イ) 本研究は, 芝草の栄養条件と亜硫酸ガス抵抗性との関係, 特に栄養条件の悪化すなわち窒素, 燐酸, 加里の欠乏が芝草の抵抗性におよぼす影響を明らかにすることを目的として行われた。供試芝草として, のしば, シーサイド・ベントグラスを用い, 夏季および冬季に, 栄養条件を変えて砂耕培養を30日間行った後, 公害実験用グロースキャビネット内にて亜硫酸ガス3ppmを一定条件下 (20℃, 3時間) で接触させて, その被害状況などを調査した。
ロ) 実験の結果, 栄養条件の差異は, 一般に夏季において亜硫酸ガス抵抗性に大きく影響した。

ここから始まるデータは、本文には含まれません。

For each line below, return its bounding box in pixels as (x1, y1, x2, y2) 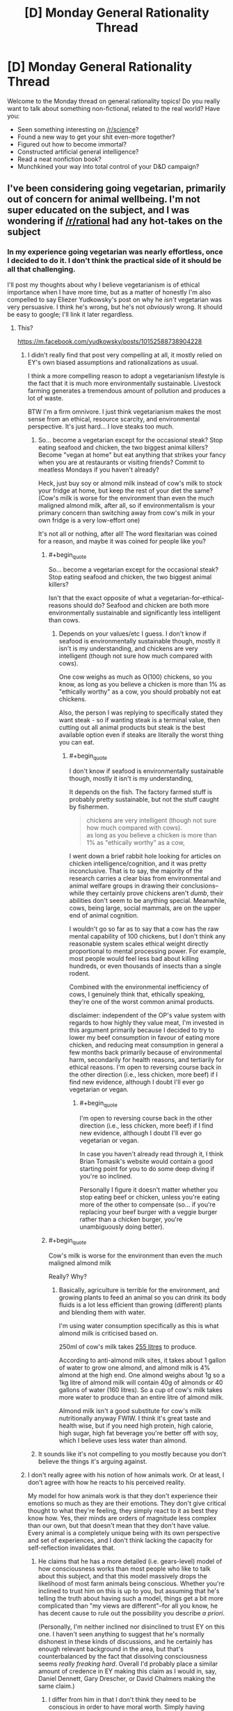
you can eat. (58, 738, 95, 747)
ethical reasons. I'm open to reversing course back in (69, 1063, 222, 1072)
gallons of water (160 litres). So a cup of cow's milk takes (58, 1385, 223, 1394)
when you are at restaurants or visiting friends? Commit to (38, 458, 205, 466)
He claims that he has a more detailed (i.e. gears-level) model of (38, 1557, 223, 1565)
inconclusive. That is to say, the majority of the (69, 867, 203, 875)
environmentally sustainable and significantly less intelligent (48, 608, 221, 617)
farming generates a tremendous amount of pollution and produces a (27, 386, 226, 395)
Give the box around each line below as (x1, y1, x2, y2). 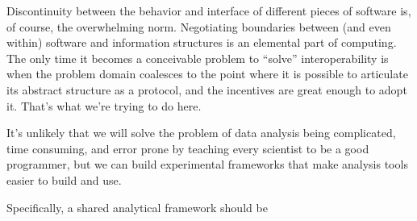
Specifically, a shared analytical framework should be (6, 198, 268, 215)
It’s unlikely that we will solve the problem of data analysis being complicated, (6, 124, 396, 141)
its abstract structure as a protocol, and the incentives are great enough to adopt (6, 81, 407, 98)
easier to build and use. (6, 171, 122, 188)
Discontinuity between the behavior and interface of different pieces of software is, (6, 2, 411, 19)
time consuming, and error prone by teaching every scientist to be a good (6, 140, 369, 156)
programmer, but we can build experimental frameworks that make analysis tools (6, 156, 408, 173)
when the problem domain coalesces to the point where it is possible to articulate (6, 65, 408, 82)
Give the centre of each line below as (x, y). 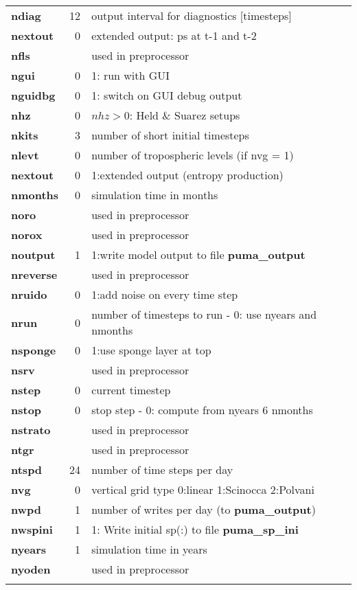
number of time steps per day (162, 469)
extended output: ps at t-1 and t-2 (174, 35)
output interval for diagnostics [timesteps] (192, 15)
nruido (29, 294)
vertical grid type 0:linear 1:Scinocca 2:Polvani (203, 489)
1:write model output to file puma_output (198, 254)
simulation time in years (149, 549)
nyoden (31, 569)
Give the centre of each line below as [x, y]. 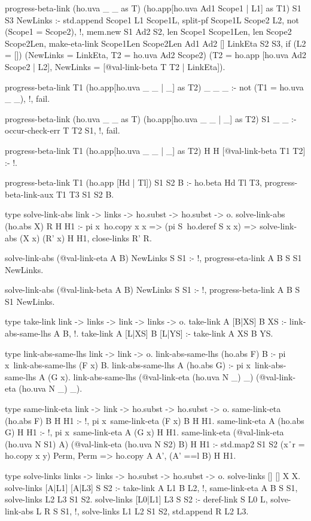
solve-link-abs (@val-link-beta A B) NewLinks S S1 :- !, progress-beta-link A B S [153, 290]
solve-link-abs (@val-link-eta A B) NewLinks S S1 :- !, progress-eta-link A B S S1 [153, 258]
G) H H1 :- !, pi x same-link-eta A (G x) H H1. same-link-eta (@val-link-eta [144, 432]
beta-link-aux [29, 194]
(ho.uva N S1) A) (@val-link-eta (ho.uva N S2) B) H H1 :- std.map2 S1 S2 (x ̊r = [155, 443]
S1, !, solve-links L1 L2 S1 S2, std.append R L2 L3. [155, 511]
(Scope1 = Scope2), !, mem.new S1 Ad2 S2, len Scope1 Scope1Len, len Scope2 [148, 31]
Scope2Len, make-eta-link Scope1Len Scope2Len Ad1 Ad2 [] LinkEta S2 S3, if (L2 [155, 43]
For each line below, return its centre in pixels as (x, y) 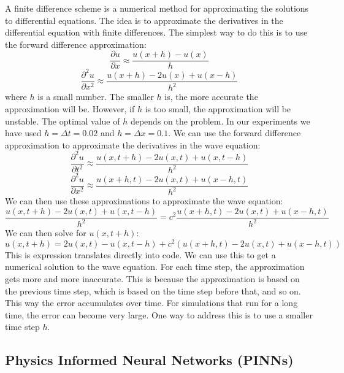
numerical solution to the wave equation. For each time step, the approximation (155, 267)
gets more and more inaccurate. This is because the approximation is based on (152, 278)
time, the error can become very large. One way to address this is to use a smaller (159, 314)
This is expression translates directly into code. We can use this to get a (140, 254)
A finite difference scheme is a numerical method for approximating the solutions (157, 8)
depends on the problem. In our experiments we (220, 121)
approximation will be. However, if (70, 108)
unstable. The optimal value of (63, 121)
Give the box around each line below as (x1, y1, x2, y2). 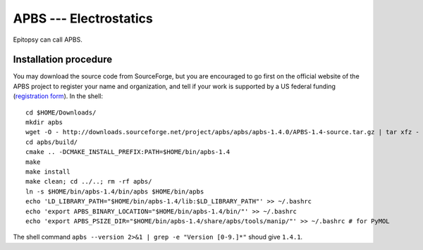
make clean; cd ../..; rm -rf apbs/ (25, 177, 152, 186)
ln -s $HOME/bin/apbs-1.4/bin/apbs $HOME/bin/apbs (25, 187, 204, 196)
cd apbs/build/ (25, 138, 78, 146)
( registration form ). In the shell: (13, 92, 104, 100)
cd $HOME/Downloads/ (25, 108, 97, 117)
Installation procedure (13, 54, 113, 66)
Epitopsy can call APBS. (13, 35, 82, 44)
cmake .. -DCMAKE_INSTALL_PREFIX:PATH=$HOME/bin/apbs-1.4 (25, 148, 231, 156)
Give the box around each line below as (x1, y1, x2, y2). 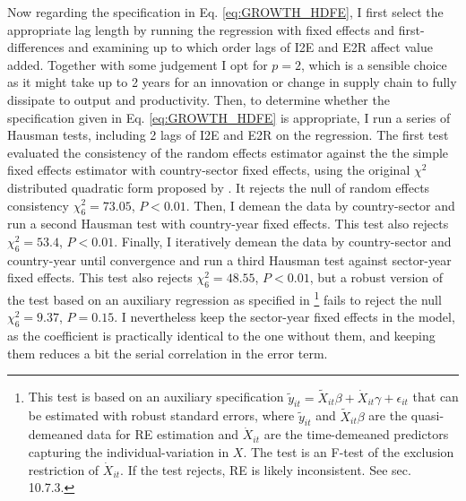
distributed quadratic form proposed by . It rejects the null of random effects (7, 177, 430, 196)
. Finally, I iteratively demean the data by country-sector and (114, 231, 452, 250)
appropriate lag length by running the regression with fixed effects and (7, 20, 395, 39)
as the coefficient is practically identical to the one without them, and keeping (7, 326, 436, 345)
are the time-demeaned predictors (263, 425, 449, 444)
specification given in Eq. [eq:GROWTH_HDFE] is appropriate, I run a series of (7, 108, 451, 126)
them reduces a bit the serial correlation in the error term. (7, 343, 328, 362)
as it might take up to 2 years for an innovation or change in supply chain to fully (7, 73, 457, 91)

完全栄養区および加里欠乏区はもっとも抵抗性大で, 燐酸欠乏区, 窒素欠乏区, 無栄養区の順に小さくなる。冬季は栄養条件による差異はあまりみられない。
ハ) のしばは亜硫酸ガスに対する抵抗性が強く, 栄養条件にあまり影響されない。シーサイド・ベントグラスは抵抗性弱く, 夏に被害が大きく, 特に栄養条件の悪いものは被害が大きくあらわれる。